*Task item*. The reply should reproduce every line of the data below word for word, minus any images.

*Dataset records*.
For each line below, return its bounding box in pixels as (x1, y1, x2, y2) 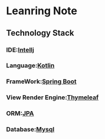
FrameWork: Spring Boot (6, 77, 77, 86)
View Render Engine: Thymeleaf (6, 93, 99, 102)
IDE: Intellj (6, 46, 34, 54)
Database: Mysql (6, 125, 55, 134)
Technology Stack (6, 28, 74, 38)
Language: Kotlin (6, 61, 55, 69)
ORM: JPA (6, 109, 34, 118)
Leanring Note (6, 4, 78, 18)
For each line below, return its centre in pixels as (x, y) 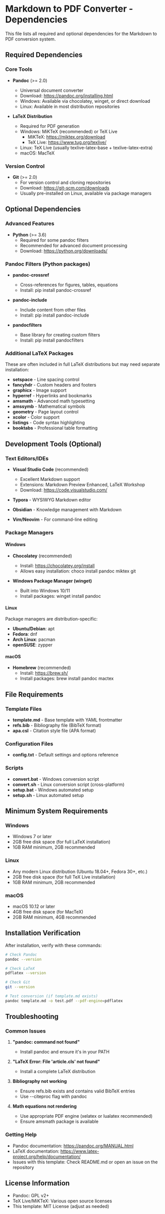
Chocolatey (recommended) (42, 556)
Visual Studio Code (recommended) (50, 469)
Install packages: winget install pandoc (60, 596)
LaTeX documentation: (36, 1151)
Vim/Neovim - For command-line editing (55, 519)
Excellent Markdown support (50, 479)
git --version (20, 987)
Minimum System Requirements (57, 811)
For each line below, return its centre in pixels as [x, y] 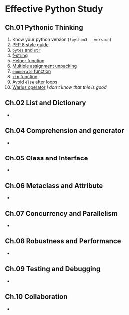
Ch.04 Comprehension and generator [64, 131]
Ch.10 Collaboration [36, 297]
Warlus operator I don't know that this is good [60, 87]
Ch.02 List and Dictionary [46, 103]
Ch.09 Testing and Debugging [53, 269]
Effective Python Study [54, 9]
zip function [25, 77]
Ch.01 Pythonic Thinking [44, 28]
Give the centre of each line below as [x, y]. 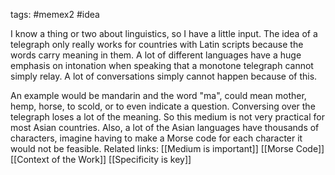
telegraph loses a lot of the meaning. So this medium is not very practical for [167, 117]
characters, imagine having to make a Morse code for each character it [156, 138]
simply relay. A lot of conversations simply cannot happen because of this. [164, 76]
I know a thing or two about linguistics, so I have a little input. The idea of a [164, 33]
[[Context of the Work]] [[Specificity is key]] [101, 159]
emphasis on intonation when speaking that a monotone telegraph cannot [162, 65]
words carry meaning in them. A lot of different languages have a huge [156, 55]
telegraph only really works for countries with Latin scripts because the [157, 44]
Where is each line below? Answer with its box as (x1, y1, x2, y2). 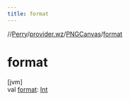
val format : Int (7, 85, 48, 94)
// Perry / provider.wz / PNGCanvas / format (7, 30, 123, 38)
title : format (7, 10, 49, 18)
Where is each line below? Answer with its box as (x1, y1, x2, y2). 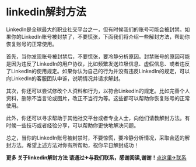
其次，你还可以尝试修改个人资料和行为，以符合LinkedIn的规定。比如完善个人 (6, 87, 190, 94)
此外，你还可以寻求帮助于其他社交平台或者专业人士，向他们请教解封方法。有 (6, 114, 190, 121)
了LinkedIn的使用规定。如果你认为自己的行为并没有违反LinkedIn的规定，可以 (6, 67, 190, 74)
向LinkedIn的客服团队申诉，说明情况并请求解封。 (6, 74, 124, 82)
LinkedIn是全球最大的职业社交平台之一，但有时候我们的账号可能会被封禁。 (6, 26, 185, 33)
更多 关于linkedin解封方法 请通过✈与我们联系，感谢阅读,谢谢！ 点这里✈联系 (6, 154, 187, 161)
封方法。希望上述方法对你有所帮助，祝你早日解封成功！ (6, 141, 139, 148)
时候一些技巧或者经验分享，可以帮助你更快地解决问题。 (6, 121, 139, 129)
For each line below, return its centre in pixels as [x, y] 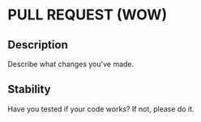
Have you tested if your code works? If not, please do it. [101, 109]
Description [38, 45]
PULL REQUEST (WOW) [88, 15]
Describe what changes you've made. [71, 64]
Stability [29, 89]
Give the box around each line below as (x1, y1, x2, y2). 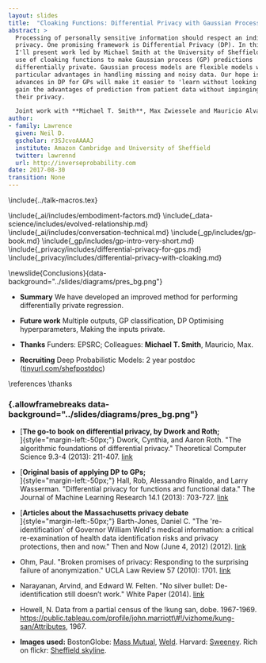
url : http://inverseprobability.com (15, 159, 136, 167)
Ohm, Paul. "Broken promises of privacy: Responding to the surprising (19, 557, 249, 567)
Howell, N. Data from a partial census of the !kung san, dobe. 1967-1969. (19, 605, 257, 615)
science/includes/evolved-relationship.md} (8, 219, 149, 229)
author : (8, 114, 34, 123)
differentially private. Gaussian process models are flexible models (15, 64, 253, 71)
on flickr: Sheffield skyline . (19, 646, 107, 655)
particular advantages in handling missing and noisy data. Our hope (15, 71, 249, 79)
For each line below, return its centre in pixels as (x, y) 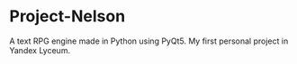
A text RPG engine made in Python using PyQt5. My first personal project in (149, 41)
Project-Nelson (67, 16)
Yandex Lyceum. (40, 50)
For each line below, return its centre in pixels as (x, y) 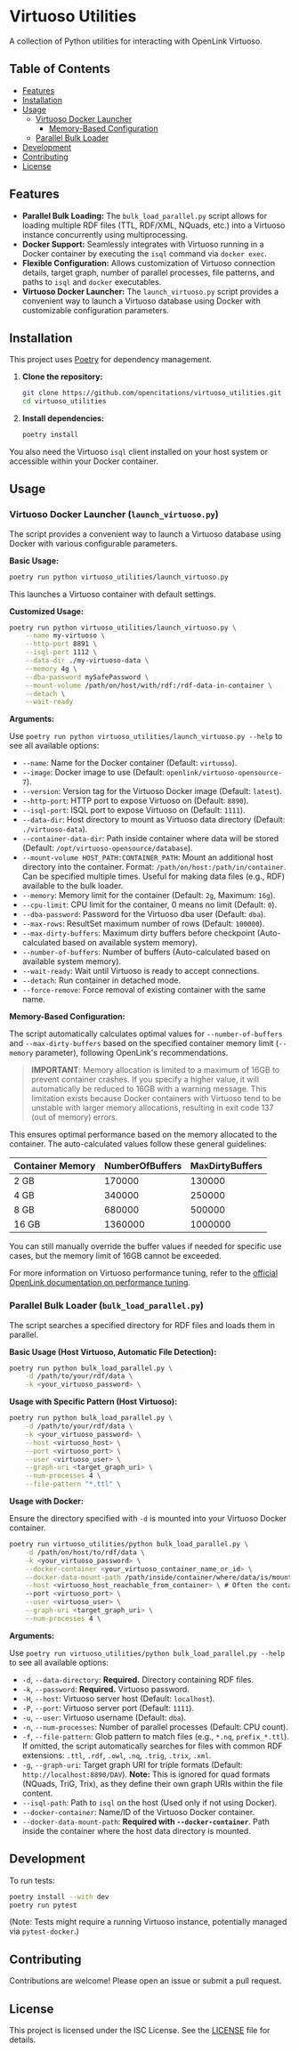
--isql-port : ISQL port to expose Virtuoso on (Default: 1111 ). (134, 810)
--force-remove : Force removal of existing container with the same (144, 990)
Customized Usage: (47, 611)
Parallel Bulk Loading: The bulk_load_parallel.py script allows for (145, 215)
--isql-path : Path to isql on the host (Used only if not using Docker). (149, 1802)
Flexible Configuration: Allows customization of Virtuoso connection (149, 263)
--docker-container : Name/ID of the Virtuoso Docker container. (138, 1812)
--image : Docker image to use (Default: (93, 773)
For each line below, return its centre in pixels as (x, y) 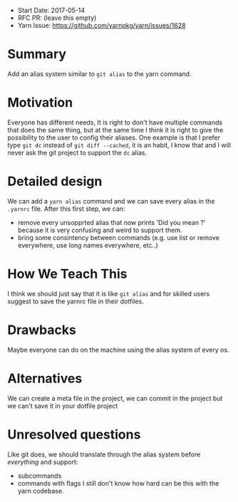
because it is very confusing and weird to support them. (100, 230)
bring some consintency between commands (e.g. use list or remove (118, 237)
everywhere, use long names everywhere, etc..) (88, 245)
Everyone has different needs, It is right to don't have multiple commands (115, 122)
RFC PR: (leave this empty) (57, 18)
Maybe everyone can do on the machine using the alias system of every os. (118, 350)
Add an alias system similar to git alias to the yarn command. (99, 73)
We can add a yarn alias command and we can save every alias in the (111, 201)
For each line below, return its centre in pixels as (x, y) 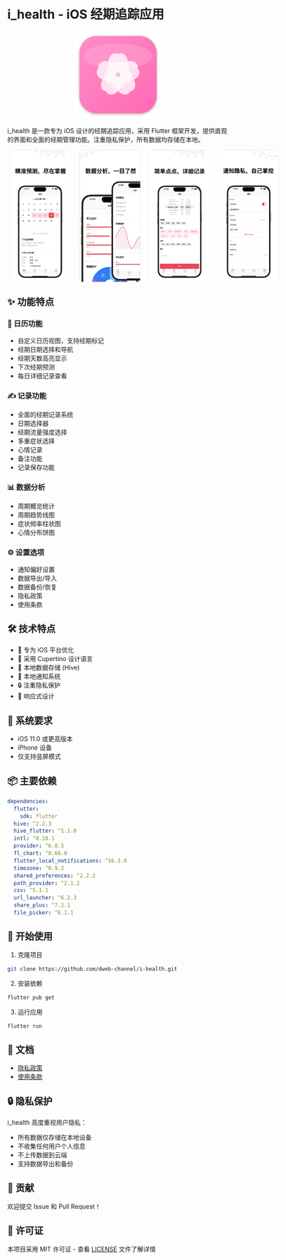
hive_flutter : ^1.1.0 (45, 831)
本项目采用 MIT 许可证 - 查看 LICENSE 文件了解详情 (82, 1249)
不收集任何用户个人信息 (51, 1146)
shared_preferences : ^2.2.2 (55, 876)
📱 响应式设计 (36, 696)
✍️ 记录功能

*Finished task*.
For each line below, return its bounding box in pixels as (x1, y1, x2, y2) 
FrameWork: Spring Boot (6, 77, 77, 86)
View Render Engine: Thymeleaf (6, 93, 99, 102)
IDE: Intellj (6, 46, 34, 54)
Database: Mysql (6, 125, 55, 134)
Technology Stack (6, 28, 74, 38)
Language: Kotlin (6, 61, 55, 69)
ORM: JPA (6, 109, 34, 118)
Leanring Note (6, 4, 78, 18)
For each line below, return its centre in pixels as (x, y) 
Chocolatey (recommended) (42, 556)
Visual Studio Code (recommended) (50, 469)
Install packages: winget install pandoc (60, 596)
LaTeX documentation: (36, 1151)
Vim/Neovim - For command-line editing (55, 519)
Excellent Markdown support (50, 479)
git --version (20, 987)
Minimum System Requirements (57, 811)
For each line below, return its centre in pixels as [x, y] 
Ch.04 Comprehension and generator [64, 131]
Ch.10 Collaboration [36, 297]
Warlus operator I don't know that this is good [60, 87]
Ch.02 List and Dictionary [46, 103]
Ch.09 Testing and Debugging [53, 269]
Effective Python Study [54, 9]
zip function [25, 77]
Ch.01 Pythonic Thinking [44, 28]
Give the centre of each line below as [x, y]. 
telegraph loses a lot of the meaning. So this medium is not very practical for [167, 117]
characters, imagine having to make a Morse code for each character it [156, 138]
simply relay. A lot of conversations simply cannot happen because of this. [164, 76]
I know a thing or two about linguistics, so I have a little input. The idea of a [164, 33]
[[Context of the Work]] [[Specificity is key]] [101, 159]
emphasis on intonation when speaking that a monotone telegraph cannot [162, 65]
words carry meaning in them. A lot of different languages have a huge [156, 55]
telegraph only really works for countries with Latin scripts because the [157, 44]
Where is each line below? Answer with its box as (x1, y1, x2, y2). 
val format : Int (7, 85, 48, 94)
// Perry / provider.wz / PNGCanvas / format (7, 30, 123, 38)
title : format (7, 10, 49, 18)
Where is each line below? Answer with its box as (x1, y1, x2, y2). 
其次，你还可以尝试修改个人资料和行为，以符合LinkedIn的规定。比如完善个人 (6, 87, 190, 94)
此外，你还可以寻求帮助于其他社交平台或者专业人士，向他们请教解封方法。有 (6, 114, 190, 121)
了LinkedIn的使用规定。如果你认为自己的行为并没有违反LinkedIn的规定，可以 (6, 67, 190, 74)
向LinkedIn的客服团队申诉，说明情况并请求解封。 (6, 74, 124, 82)
LinkedIn是全球最大的职业社交平台之一，但有时候我们的账号可能会被封禁。 (6, 26, 185, 33)
更多 关于linkedin解封方法 请通过✈与我们联系，感谢阅读,谢谢！ 点这里✈联系 (6, 154, 187, 161)
封方法。希望上述方法对你有所帮助，祝你早日解封成功！ (6, 141, 139, 148)
时候一些技巧或者经验分享，可以帮助你更快地解决问题。 (6, 121, 139, 129)
For each line below, return its centre in pixels as [x, y] 
Have you tested if your code works? If not, please do it. [101, 109]
Description [38, 45]
PULL REQUEST (WOW) [88, 15]
Describe what changes you've made. [71, 64]
Stability [29, 89]
Give the box around each line below as (x1, y1, x2, y2). 
url : http://inverseprobability.com (15, 159, 136, 167)
Ohm, Paul. "Broken promises of privacy: Responding to the surprising (19, 557, 249, 567)
Howell, N. Data from a partial census of the !kung san, dobe. 1967-1969. (19, 605, 257, 615)
science/includes/evolved-relationship.md} (8, 219, 149, 229)
author : (8, 114, 34, 123)
differentially private. Gaussian process models are flexible models (15, 64, 253, 71)
on flickr: Sheffield skyline . (19, 646, 107, 655)
particular advantages in handling missing and noisy data. Our hope (15, 71, 249, 79)
For each line below, return its centre in pixels as (x, y) 
A text RPG engine made in Python using PyQt5. My first personal project in (149, 41)
Project-Nelson (67, 16)
Yandex Lyceum. (40, 50)
For each line below, return its centre in pixels as (x, y) 
--isql-port : ISQL port to expose Virtuoso on (Default: 1111 ). (134, 810)
--force-remove : Force removal of existing container with the same (144, 990)
Customized Usage: (47, 611)
Parallel Bulk Loading: The bulk_load_parallel.py script allows for (145, 215)
--isql-path : Path to isql on the host (Used only if not using Docker). (149, 1802)
Flexible Configuration: Allows customization of Virtuoso connection (149, 263)
--docker-container : Name/ID of the Virtuoso Docker container. (138, 1812)
--image : Docker image to use (Default: (93, 773)
For each line below, return its centre in pixels as (x, y) 
because it is very confusing and weird to support them. (100, 230)
bring some consintency between commands (e.g. use list or remove (118, 237)
everywhere, use long names everywhere, etc..) (88, 245)
Everyone has different needs, It is right to don't have multiple commands (115, 122)
RFC PR: (leave this empty) (57, 18)
Maybe everyone can do on the machine using the alias system of every os. (118, 350)
Add an alias system similar to git alias to the yarn command. (99, 73)
We can add a yarn alias command and we can save every alias in the (111, 201)
For each line below, return its centre in pixels as (x, y) 
hive_flutter : ^1.1.0 (45, 831)
本项目采用 MIT 许可证 - 查看 LICENSE 文件了解详情 (82, 1249)
不收集任何用户个人信息 (51, 1146)
shared_preferences : ^2.2.2 (55, 876)
📱 响应式设计 (36, 696)
✍️ 记录功能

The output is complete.